Although Woodcock, a formidable personality known for maintaining a frantic pace and offering blunt statements, is not scheduled to retire for a year or more, speculation is already mounting about a successor. But as Reuters notes, no one has been groomed for the job, the pay does not approach private sector levels and tapping someone from industry is certain to draw criticism from watchdogs.
“No one is seeing that luminous, next-generation leadership,” says Robert Meyer, a former FDA medical reviewer who later worked for Merck (MRK) and now heads the Center for Translational and Regulatory Sciences at the University of Virginia. “The thought of bringing someone in and expecting them to take over from Janet Woodcock any time soon is the ultimate absurdity,” the former FDA official tells Reuters.
[NEWS FLASH: Woodcock has issued a memo saying her retirement is not imminent. "I want to assure you that I am not planning to retire as erroneously reported in the media today. In fact, quite the opposite is true. I am becoming more deeply involved in many of the Center’s issues, including the proposed reorganizations of the Office of Pharmaceutical Quality and the Office of Generic Drugs. The inaccuracy of the media has unnecessarily raised concerns among Center staff, and even among my own family. My daughter emailed me this morning to ask if I’m retiring! I continue to be fully committed to the important work CDER does and to its staff who work so diligently to protect the health of the American public."]
The succession issue is of extreme importance to public safety and the pharmaceutical industry, since CDER has a budget of more than $1 billion and a staff of 3,450. Moreover, CDER decisions are taken as cues from other regulators around the world and, as Reuters adds, are scrutinized by countless physicians, investors and patients.
“We get people in, they almost take the ring, they’re at the altar and then they realize they have to divest everything,” Woodcock tells Reuters.
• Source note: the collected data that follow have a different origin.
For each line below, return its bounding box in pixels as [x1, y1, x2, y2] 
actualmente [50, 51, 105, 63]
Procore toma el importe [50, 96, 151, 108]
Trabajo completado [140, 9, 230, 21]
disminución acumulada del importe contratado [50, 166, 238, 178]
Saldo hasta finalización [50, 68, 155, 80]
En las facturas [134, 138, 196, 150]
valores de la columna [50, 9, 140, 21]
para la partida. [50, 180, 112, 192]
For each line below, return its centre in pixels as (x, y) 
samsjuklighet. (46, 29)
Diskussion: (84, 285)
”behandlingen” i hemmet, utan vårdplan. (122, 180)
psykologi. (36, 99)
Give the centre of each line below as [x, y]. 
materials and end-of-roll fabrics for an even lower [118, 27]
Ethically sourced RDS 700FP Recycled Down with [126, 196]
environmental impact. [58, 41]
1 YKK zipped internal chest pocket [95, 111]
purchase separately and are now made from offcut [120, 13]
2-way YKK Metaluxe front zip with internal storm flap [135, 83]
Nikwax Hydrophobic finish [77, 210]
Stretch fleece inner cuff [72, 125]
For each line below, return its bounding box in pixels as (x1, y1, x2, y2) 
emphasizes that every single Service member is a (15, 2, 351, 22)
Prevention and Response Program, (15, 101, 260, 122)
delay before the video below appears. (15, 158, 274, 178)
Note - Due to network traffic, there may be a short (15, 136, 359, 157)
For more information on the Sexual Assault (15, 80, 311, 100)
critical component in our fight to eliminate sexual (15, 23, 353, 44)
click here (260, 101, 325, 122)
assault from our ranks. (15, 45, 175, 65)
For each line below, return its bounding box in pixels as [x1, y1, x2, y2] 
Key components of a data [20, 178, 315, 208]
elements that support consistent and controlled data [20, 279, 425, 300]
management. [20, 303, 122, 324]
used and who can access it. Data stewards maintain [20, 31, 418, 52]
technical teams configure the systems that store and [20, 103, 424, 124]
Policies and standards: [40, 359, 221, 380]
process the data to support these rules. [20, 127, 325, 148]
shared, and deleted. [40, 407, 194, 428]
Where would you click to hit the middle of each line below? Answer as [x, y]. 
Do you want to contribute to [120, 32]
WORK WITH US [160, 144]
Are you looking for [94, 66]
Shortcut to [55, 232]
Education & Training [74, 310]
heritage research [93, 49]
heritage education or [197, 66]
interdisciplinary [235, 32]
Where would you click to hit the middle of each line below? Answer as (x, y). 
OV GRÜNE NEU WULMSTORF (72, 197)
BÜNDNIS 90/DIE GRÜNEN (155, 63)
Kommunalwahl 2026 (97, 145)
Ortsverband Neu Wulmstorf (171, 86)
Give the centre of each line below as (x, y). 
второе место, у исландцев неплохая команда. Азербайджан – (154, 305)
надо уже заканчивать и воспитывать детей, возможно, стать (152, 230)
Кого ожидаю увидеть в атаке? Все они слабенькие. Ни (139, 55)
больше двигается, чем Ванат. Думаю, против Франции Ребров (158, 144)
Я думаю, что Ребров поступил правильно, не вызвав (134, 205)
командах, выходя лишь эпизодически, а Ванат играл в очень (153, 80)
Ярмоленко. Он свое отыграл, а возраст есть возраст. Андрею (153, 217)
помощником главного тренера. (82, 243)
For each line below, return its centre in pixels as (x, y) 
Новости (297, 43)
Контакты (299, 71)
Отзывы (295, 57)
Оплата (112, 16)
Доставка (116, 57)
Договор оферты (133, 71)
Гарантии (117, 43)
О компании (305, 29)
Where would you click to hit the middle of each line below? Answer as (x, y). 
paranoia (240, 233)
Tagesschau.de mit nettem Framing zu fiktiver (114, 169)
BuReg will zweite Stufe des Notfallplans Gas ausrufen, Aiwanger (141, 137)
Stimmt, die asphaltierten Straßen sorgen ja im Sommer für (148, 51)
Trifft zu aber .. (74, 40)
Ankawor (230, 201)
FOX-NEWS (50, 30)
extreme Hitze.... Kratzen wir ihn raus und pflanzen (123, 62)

Why? FDA staffers are privy to market-moving decisions. “…I know some of my senior office directors have tried to recruit in and they have gotten repeated turndowns from people who would be fabulous. It’s mainly the money.”
Her eventual departure worries the pharmaceutical industry, where many executives privately consider her to be an ally in their quest to accelerate the pace and number of drug approvals despite repeated safety scandals that, in recent years, prompted withering scrutiny of industry practices. Last year, the FDA cleared 39 new pharmaceuticals, which was the highest number since 2004 (more here).
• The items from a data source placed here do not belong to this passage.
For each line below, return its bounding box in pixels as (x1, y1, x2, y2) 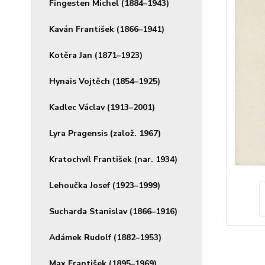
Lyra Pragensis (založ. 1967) (49, 128, 161, 139)
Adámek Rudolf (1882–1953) (49, 232, 161, 243)
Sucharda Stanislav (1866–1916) (49, 206, 177, 217)
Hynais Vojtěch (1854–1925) (49, 76, 160, 87)
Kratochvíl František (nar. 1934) (49, 154, 177, 165)
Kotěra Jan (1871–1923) (49, 50, 143, 61)
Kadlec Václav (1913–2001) (49, 102, 155, 113)
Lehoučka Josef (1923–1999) (49, 180, 160, 191)
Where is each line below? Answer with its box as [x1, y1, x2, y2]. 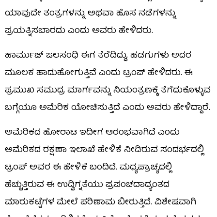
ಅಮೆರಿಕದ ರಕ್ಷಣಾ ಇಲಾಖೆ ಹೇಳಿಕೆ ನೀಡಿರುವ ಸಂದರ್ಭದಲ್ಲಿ [5, 142, 204, 158]
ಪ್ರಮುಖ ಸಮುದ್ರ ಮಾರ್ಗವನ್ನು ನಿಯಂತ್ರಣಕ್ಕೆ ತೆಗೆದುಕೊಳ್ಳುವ [5, 83, 211, 98]
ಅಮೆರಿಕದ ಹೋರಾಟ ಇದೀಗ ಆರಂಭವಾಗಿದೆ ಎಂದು [5, 125, 180, 140]
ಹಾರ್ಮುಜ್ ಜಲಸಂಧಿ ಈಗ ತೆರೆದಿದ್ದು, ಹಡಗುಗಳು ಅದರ [5, 48, 191, 63]
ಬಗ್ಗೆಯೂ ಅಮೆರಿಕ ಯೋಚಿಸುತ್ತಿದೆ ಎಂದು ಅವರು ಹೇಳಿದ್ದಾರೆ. [5, 100, 210, 116]
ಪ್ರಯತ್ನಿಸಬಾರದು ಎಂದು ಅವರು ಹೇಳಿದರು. [5, 23, 153, 39]
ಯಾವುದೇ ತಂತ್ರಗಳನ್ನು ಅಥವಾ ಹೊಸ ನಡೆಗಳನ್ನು [5, 6, 176, 21]
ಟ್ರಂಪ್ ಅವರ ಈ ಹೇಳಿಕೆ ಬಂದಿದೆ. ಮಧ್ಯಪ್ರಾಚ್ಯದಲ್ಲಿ [5, 160, 172, 175]
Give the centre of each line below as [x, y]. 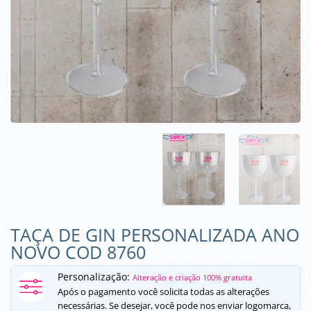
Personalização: [95, 276]
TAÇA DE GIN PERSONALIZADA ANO [155, 234]
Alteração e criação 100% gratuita [192, 277]
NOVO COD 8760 [78, 252]
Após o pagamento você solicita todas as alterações [163, 291]
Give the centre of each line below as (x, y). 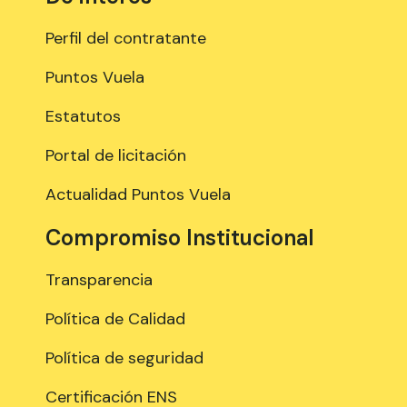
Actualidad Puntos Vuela (138, 194)
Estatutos (83, 116)
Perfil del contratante (126, 38)
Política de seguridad (124, 357)
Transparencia (99, 279)
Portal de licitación (116, 155)
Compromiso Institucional (180, 237)
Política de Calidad (115, 318)
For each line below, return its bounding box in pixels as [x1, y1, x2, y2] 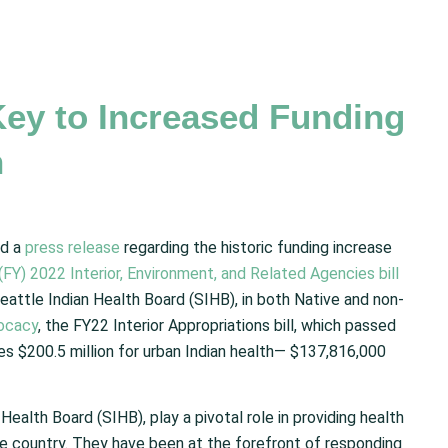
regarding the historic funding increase [120, 238, 392, 258]
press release [25, 238, 120, 258]
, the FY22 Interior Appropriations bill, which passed [38, 316, 396, 336]
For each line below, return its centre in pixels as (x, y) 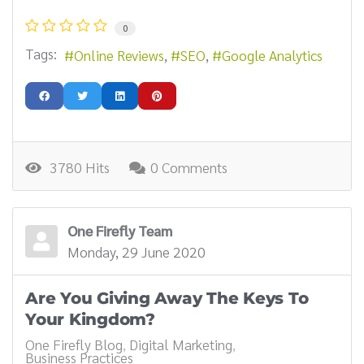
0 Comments (189, 167)
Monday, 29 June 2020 (136, 252)
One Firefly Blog (74, 344)
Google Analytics (272, 55)
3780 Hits (76, 167)
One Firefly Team (120, 231)
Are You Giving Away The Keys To (167, 299)
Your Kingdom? (90, 320)
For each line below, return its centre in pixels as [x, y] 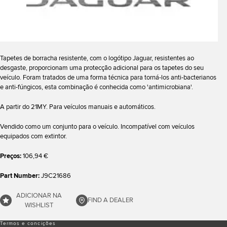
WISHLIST [39, 205]
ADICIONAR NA [39, 195]
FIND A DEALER [111, 200]
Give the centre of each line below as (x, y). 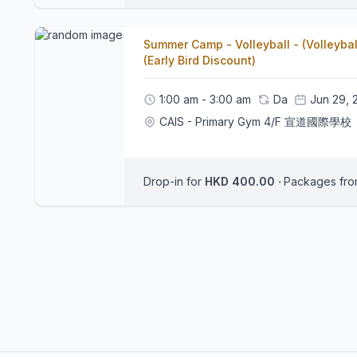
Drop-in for (174, 181)
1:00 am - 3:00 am (205, 99)
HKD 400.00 (253, 181)
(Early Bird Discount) (200, 60)
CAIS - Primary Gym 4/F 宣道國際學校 (255, 122)
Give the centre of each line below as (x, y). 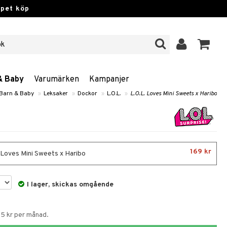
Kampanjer (109, 80)
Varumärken (56, 80)
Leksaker (56, 94)
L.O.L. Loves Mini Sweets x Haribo (174, 94)
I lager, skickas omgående (70, 185)
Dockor (87, 94)
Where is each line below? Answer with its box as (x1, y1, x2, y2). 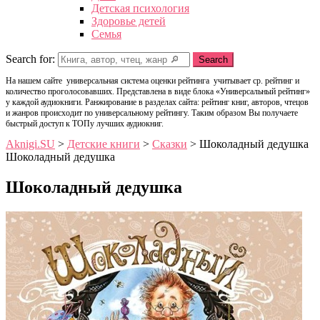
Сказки (152, 138, 187, 150)
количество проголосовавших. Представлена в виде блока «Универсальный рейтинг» (6, 86, 310, 96)
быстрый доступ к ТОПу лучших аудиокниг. (6, 119, 164, 129)
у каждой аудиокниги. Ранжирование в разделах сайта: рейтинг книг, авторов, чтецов (6, 97, 309, 107)
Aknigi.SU (6, 138, 55, 150)
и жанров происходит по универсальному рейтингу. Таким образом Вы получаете (6, 108, 298, 118)
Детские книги (67, 138, 140, 150)
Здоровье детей (91, 15, 166, 27)
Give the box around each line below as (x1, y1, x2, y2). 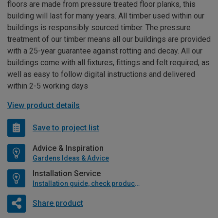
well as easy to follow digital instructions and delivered (7, 70, 195, 79)
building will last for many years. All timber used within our (7, 11, 204, 21)
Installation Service (33, 169, 101, 179)
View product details (7, 101, 80, 110)
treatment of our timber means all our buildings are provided (7, 35, 211, 44)
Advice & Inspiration (33, 144, 104, 153)
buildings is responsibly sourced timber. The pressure (7, 23, 191, 33)
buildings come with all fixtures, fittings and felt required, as (7, 58, 210, 68)
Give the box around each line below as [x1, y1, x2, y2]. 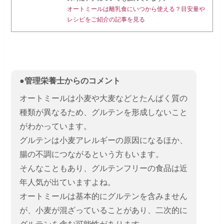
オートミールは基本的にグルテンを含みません [19, 191, 187, 200]
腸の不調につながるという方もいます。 [19, 149, 163, 158]
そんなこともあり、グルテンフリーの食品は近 [19, 163, 187, 172]
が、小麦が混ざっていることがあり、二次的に [19, 205, 187, 214]
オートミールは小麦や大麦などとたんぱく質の [19, 93, 187, 102]
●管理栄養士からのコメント [19, 76, 120, 85]
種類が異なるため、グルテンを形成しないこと [19, 107, 187, 116]
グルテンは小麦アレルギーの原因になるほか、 [19, 135, 187, 144]
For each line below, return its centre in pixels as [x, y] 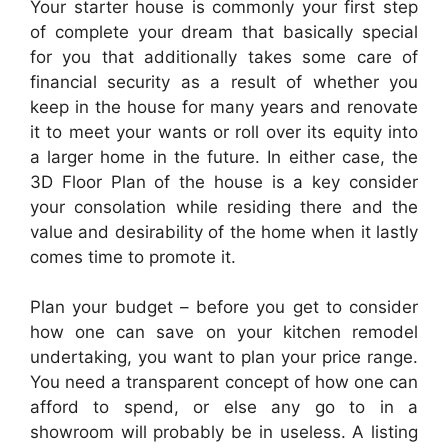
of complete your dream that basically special [224, 31]
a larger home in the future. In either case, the [224, 156]
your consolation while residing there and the [224, 206]
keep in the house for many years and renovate [224, 106]
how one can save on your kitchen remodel [224, 332]
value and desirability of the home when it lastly [224, 231]
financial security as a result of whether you [224, 81]
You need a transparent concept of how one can [224, 382]
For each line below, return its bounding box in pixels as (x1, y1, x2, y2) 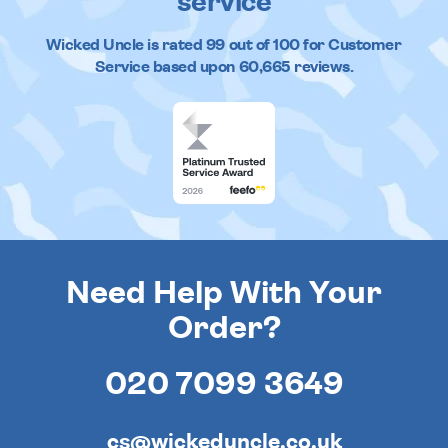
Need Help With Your (66, 276, 382, 309)
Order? (167, 311, 281, 344)
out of (224, 36, 274, 53)
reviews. (290, 58, 354, 75)
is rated (143, 36, 206, 53)
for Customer (303, 36, 402, 53)
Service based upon (94, 58, 239, 75)

By the same token, consumer advocates privately carp that Woodcock appears too sympathetic to industry concerns. For her part, Woodcock insists to Reuters that CDER has not relaxed safety standards, but a study published last year in Innovations in Pharmacy found that of 151 drugs that the United Nations lists as banned around the world, 17 percent are available in the US. And only 9 percent of drugs banned by the US are available internationally (here is the study).
“It shows that the US may no longer be a leader in observing, reporting and removing dangerous drugs from the market,” Albert Wertheimer, a study co-author and a professor at the School of Pharmacy at Temple University, tells Reuters.
Of course, no one can please everyone all the time, especially a bureaucrat. As Reuters also points out, the latest complaints about Woodcock come from generic drugmakers, which grumble that the agency has not moved fast enough to accelerate approvals even after obtaining authority from Congress to collect fees (see this). But someone will have to succeed her. Who do you think it should be?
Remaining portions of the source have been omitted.